Elliniki Energeia kai Anaptyxi AE (H.E. & D.S.A.) établie à Athènes, représentée par P. Skouris et E. Trova, avocats,

parties intervenantes,

ayant pour objet l’annulation de la décision de la Commission C (2008) 824 déf, du 5 mars 2008, déclarant incompatible avec l’article 86, paragraphe 1, CE, lu en combinaison avec l’article 82 CE, le maintien par la République hellénique des droits privilégiés accordés en faveur de l’entreprise publique Dimosia Epicheirisi Ilectrismou A.E. pour l’exploration et l’exploitation des gisements de lignite (Affaire COMP/B-1/38.700),

LE TRIBUNAL (Septième chambre),

composé de MM. N. J. Forwood, président, E. Moavero Milanesi, J. Schwarz, juges,

greffier : M. E. Coulon,

rend la présente

Ordonnance

1        Par ordonnance du 18 septembre 2009, le président de la septième chambre a admis la société Elliniki Energeia kai Anaptyxi AE (H.E. & D.S.A.) à intervenir dans l’affaire susmentionnée, au soutien des conclusions de la Commission.

2        Par lettre déposée au greffe le 4 novembre 2009, la partie requérante a introduit une demande de rectification de cette ordonnance d’intervention.

3        Aux termes de l’article 84, paragraphe 1, du règlement de procédure du Tribunal, le délai pour l’introduction d’une demande de rectification par une partie est de deux semaines. Ce délai doit, en outre, être augmenté d’un délai de distance forfaitaire de dix jours en application de l’article 102, paragraphe 2, du règlement de procédure.

4        En l’espèce, l’ordonnance faisant l’objet de la demande a été signifiée à la partie requérante le 25 septembre 2009.

5        En vertu de l’article 84, paragraphe 1, du règlement de procédure, le délai pour l’introduction d’une demande de rectification de cette ordonnance était donc à compter de cette date. Ce délai, augmenté, en application de l’article 102, paragraphe, du règlement de procédure, d’un délai de distance de dix jours, a expiré le 19 octobre 2009 à minuit.

6        La demande de rectification parvenue au greffe du Tribunal le 4 novembre 2009 est, par conséquent, tardive.

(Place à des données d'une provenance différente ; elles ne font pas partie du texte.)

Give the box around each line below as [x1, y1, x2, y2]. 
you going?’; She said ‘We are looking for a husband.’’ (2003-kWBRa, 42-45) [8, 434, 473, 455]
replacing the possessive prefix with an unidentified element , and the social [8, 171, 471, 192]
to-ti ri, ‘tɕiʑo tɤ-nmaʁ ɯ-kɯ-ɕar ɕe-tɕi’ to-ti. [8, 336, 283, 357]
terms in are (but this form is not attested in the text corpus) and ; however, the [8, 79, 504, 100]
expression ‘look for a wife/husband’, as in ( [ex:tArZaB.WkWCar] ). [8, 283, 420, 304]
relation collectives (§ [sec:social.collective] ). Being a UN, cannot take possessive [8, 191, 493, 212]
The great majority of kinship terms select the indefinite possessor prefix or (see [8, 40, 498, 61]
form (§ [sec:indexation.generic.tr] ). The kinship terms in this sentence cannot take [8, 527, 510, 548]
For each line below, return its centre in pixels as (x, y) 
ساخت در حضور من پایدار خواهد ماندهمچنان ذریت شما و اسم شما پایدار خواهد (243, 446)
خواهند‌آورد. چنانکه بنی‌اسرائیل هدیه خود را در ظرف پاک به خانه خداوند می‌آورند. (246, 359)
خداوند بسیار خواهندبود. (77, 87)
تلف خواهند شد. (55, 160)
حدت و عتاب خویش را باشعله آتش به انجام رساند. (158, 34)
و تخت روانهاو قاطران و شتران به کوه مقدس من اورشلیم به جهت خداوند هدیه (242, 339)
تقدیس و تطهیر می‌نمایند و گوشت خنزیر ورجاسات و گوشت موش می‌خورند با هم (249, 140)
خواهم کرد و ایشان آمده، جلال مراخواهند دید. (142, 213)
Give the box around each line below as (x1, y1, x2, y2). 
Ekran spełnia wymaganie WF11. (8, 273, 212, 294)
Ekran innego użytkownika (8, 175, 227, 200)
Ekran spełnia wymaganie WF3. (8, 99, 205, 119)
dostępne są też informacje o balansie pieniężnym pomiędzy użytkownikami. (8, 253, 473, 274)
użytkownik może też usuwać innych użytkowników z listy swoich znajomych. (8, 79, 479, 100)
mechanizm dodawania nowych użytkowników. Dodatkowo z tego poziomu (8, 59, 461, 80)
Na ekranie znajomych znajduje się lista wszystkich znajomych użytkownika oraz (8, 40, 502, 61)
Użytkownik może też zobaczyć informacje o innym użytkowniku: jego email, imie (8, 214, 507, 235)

7        Dans ces conditions, la demande de rectification doit être rejetée comme irrecevable, sans qu’il soit besoin de la signifier préalablement à la partie défenderesse.

Par ces motifs,

LE TRIBUNAL (Septième chambre)

ordonne :

La demande de rectification est rejetée comme irrecevable.

Fait à Luxembourg, le 20 janvier 2010.

Le greffier

 

       Le président

E. Coulon

 

        N. J. Forwood


1 Langue de procédure : le grec.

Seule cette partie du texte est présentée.